In a desperate attempt to find out what was going on, I turned on the crude visualization I had created weeks ago when programming the game itself and watched my network play on the ridiculously small 3×3 board. Sure enough, this setup is trivial–there is usually an open path from the player piece to the treasure at least 80% of the time, and all the network needs to do is move the piece there and collect. Yet about with one treasure every game–there are six treasures in the small version–it obstinately avoided doing just that. Instead it ran past the treasure again and again, until the maze moved and the path was no longer open, and needed several hundred moves where it should have needed but one or two. After watching this for a couple of hours, it occurred to me that the moves repeated–both those of the network for sliding the tiles and of those for moving the player piece. The networks went into an infinite loop and didn’t manage to break out of it for hundreds or thousands of moves.
And that, finally, gave me the hint I needed to find one last, but crucial error in my code. You see, in reinforcement learning there is a thing called the exploitation/exploration dilemma. With each move, the agent (the network) has to decide whether it wants to cash in on the experiences it has already made, i.e. choose the move it knows to be best, so far–exploitation–or instead randomly select a different move so to possibly learn something new–exploration–, with the chance to improve its strategy and thus get better rewards later. That choice, in any implementation, is governed by a parameter usually called epsilon that should start rather high, so that the agent initially explores a lot, and then be constantly reduced, so that the agent usually cashes in on its experiences, but never quite stops exploring. Now due to a stupid coding error I had made, my epsilon was almost instantly reduced to next to nothing within the first 4 or 5 games. So for the rest of the 100, or 1,000, or 10,000 games I ran the networks while trying to train them, they were virtually unable to learn anything new. They no longer explored! So that’s why they were never able to break out of their infinite loops–they simply were not given the chance to do anything but do what they had learned in the first handful of games.
That was quite a find, because it explained why the networks were unable to improve, and even why, quite vexingly, sometimes the best games had been the first few games, after which the networks settled on a more average performance depending on the hyperparameter settings. After that, I was quite enthusiastic for a moment. Would my networks finally learn?

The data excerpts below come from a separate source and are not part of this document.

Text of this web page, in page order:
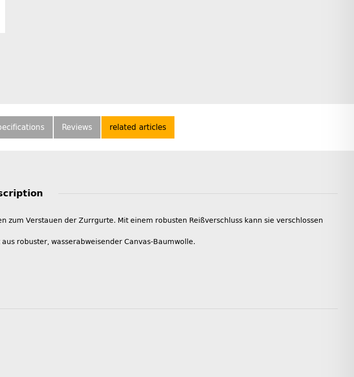
Reviews related articles
zum Verstauen der Zurrgurte. Mit einem robusten Reißverschluss kann sie verschlossen
robuster, wasserabweisender Canvas-Baumwolle.
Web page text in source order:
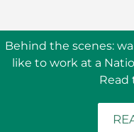
Behind the scenes: w
like to work at a
Read
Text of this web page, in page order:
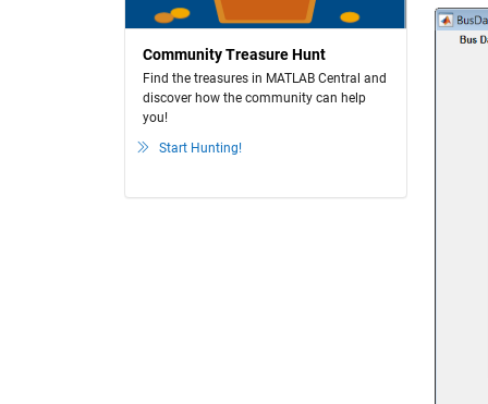
Community Treasure Hunt
Find the treasures in MATLAB Central and
discover how the community can help
you!
Start Hunting!
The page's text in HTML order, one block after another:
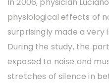
In 2006, physician
physiological effects of
surprisingly made a
During the study, the
exposed to noise and
stretches of silence in
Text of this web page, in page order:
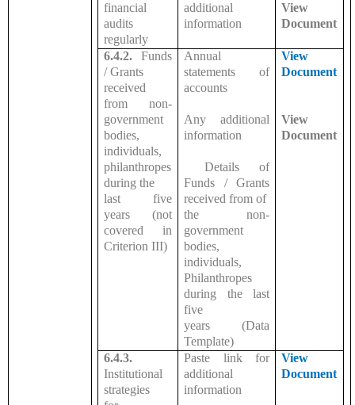
financial
audits
regularly
additional
information
View
Document
6.4.2.
Funds
/ Grants
received
from non-
government
bodies,
individuals,
philanthropes
during the
last five
years (not
covered in
Criterion III)
Annual
statements of
accounts
Any additional
information
Details of
Funds / Grants
received from of
the non-
government
bodies,
individuals,
Philanthropes
during the last
five
years (Data
Template)
View
Document
View
Document
6.4.3.
Institutional
strategies
Paste link for
additional
information
View
Document
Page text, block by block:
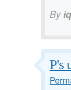
By
P's
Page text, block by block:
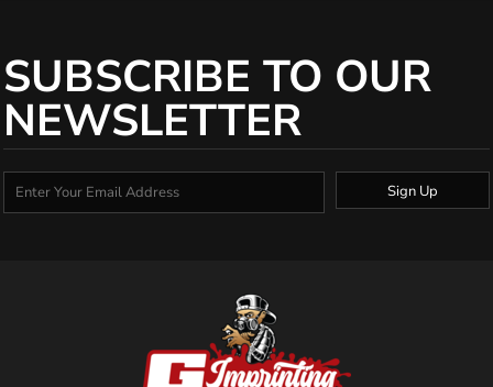
SUBSCRIBE TO OUR
NEWSLETTER
Sign Up
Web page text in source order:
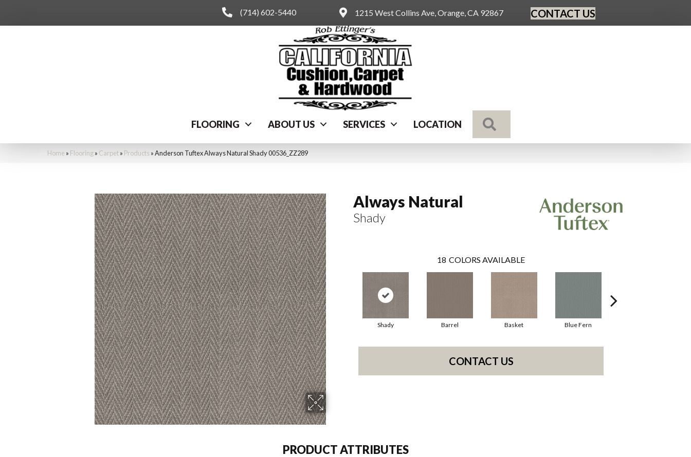
(714) 602-5440 1215 West Collins Ave, Orange, CA 92867 CONTACT US
FLOORING ABOUT US SERVICES LOCATION
Home » Flooring» Carpet» Products »Anderson Tuftex Always Natural Shady 00536_ZZ289
Always Natural
Shady
18 COLORS AVAILABLE
Shady Barrel Basket Blue Fern
CONTACT US
PRODUCT ATTRIBUTES
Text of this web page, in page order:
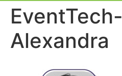
EventTech-
Alexandra
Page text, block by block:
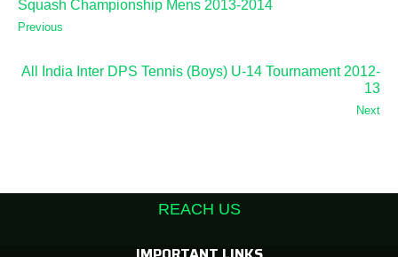
Squash Championship Mens 2013-2014
Previous
All India Inter DPS Tennis (Boys) U-14 Tournament 2012-
13
Next
REACH US
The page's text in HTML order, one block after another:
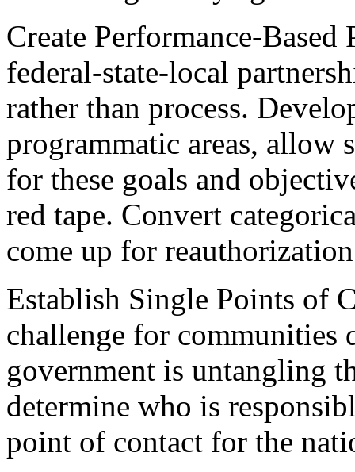
Create Performance-
federal-state-local
rather than process.
programmatic areas, allow
for these goals and
red tape. Convert
come up for
Establish Single Points of
challenge for communities
government is untangling
determine who is
point of contact for the
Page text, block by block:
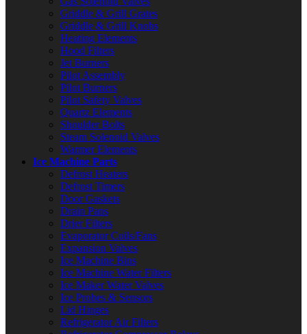
Griddle & Grill Grates
Griddle & Grill Knobs
Heating Elements
Hood Filters
Jet Burners
Pilot Assembly
Pilot Burners
Pilot Safety Valves
Quartz Elements
Shoulder Bolts
Steam Solenoid Valves
Warmer Elements
Ice Machine Parts
Defrost Heaters
Defrost Timers
Door Gaskets
Drain Pans
Drier Filters
Evaporator Coils/Fans
Expansion Valves
Ice Machine Bins
Ice Machine Water Filters
Ice Maker Water Valves
Ice Probes & Sensors
Lid Hinges
Refrigerator Air Filters
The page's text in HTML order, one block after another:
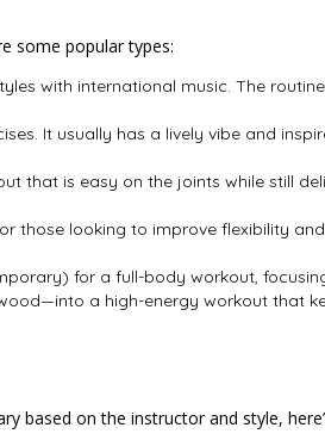
some popular types:
with international music. The
It usually has a lively vibe and
that is easy on the joints while still
those looking to improve flexibility
for a full-body workout,
a high-energy workout that
based on the instructor and style,
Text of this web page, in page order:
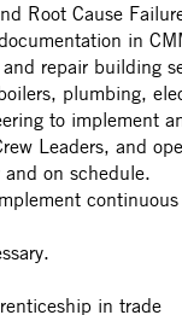
Root Cause
in
repair building
plumbing,
to implement
Leaders, and
on schedule.
in trade
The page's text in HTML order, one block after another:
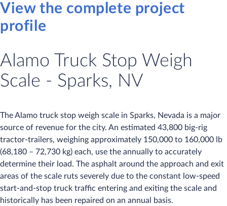
View the complete project
profile
Alamo Truck Stop Weigh
Scale - Sparks, NV
The Alamo truck stop weigh scale in Sparks, Nevada is a major
source of revenue for the city. An estimated 43,800 big-rig
tractor-trailers, weighing approximately 150,000 to 160,000 lb
(68,180 – 72,730 kg) each, use the annually to accurately
determine their load. The asphalt around the approach and exit
areas of the scale ruts severely due to the constant low-speed
start-and-stop truck traffic entering and exiting the scale and
historically has been repaired on an annual basis.
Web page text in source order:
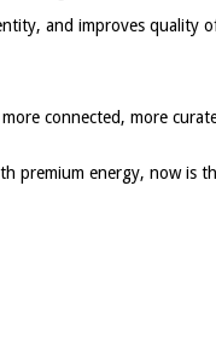
and improves quality
connected, more
premium energy, now is
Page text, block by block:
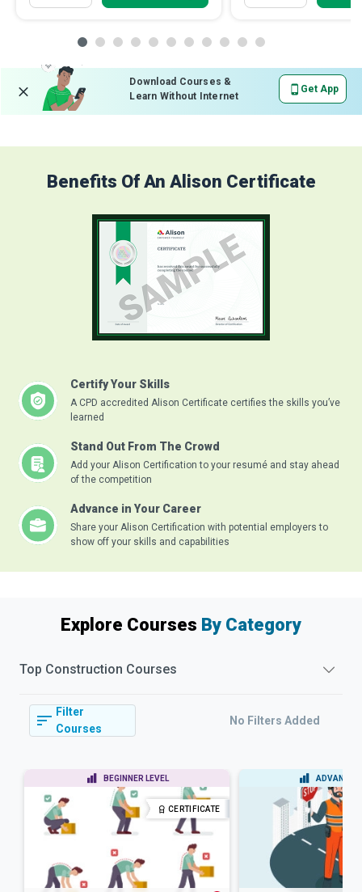
Download Courses &
Learn Without Internet
Get App
Benefits Of An Alison Certificate
Certify Your Skills
A CPD accredited Alison Certificate certifies the skills you’ve
learned
Stand Out From The Crowd
Add your Alison Certification to your resumé and stay ahead
of the competition
Advance in Your Career
Share your Alison Certification with potential employers to
show off your skills and capabilities
Explore Courses By Category
Top Construction Courses
Filter
Courses
No Filters Added
BEGINNER LEVEL
CERTIFICATE
ADVANCED
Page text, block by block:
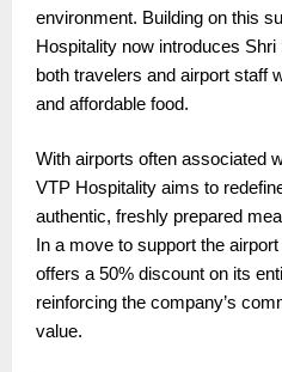
environment. Building on this
Hospitality now introduces
both travelers and airport staff
and affordable food.
With airports often associated
VTP Hospitality aims to
authentic, freshly prepared
In a move to support the
offers a 50% discount on its
reinforcing the company’s
value.
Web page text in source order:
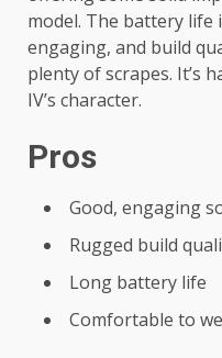
model. The battery life
engaging, and build
plenty of scrapes. It’s
IV’s character.
Pros
Good, engaging
Rugged build
Long battery life
Comfortable to
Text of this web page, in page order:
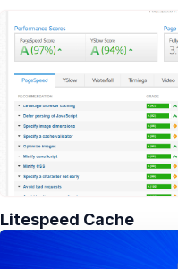
Litespeed Cache
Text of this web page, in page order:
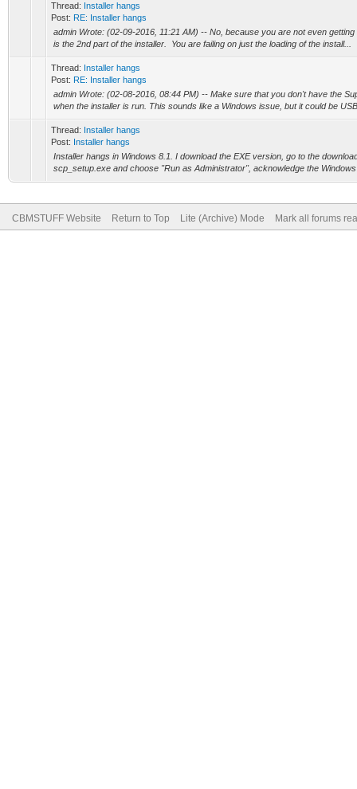
Thread: Installer hangs
Post: RE: Installer hangs
admin Wrote: (02-09-2016, 11:21 AM) -- No, because you are not even
is the 2nd part of the installer. You are failing on just the loading of the install...
Thread: Installer hangs
Post: RE: Installer hangs
admin Wrote: (02-08-2016, 08:44 PM) -- Make sure that you don't have the
when the installer is run. This sounds like a Windows issue, but it could be
Thread: Installer hangs
Post: Installer hangs
Installer hangs in Windows 8.1. I download the EXE version, go to the
scp_setup.exe and choose "Run as Administrator", acknowledge the
CBMSTUFF Website Return to Top Lite (Archive) Mode Mark all forums

Unfortunately, it doesn’t really look that way. As before, they do fine while the epsilon (exploration rate) is high, and now they do fine longer because the epsilon is high longer. But once the exploration rate goes down, the networks start doing worse again. So I am left with the annoying conclusion that random exploration gives better performance than anything my networks were, or are, able to “learn.”
And now, unfortunately, stark reality interferes. Because today is the 14th of June, and on the 14th of July is the presentation. And I need to hand in the paper three days before that date, just four weeks hence. And besides, I now have to remind myself that this is just one course in four, albeit by far the most interesting one, and there will be three other exams before that one, and I very urgently have to start preparing for them. So basically I am now stuck with what I have because I am already out of time with this. As the professor said, I had now better start cut my losses and write down what I have found so far. Even though it means I have to swallow the bitter disappointment that, in spite of all the time and effort I have invested, this is the first wall in this course of studies that refused to yield. Regardless of how long and how hard I banged my head against it.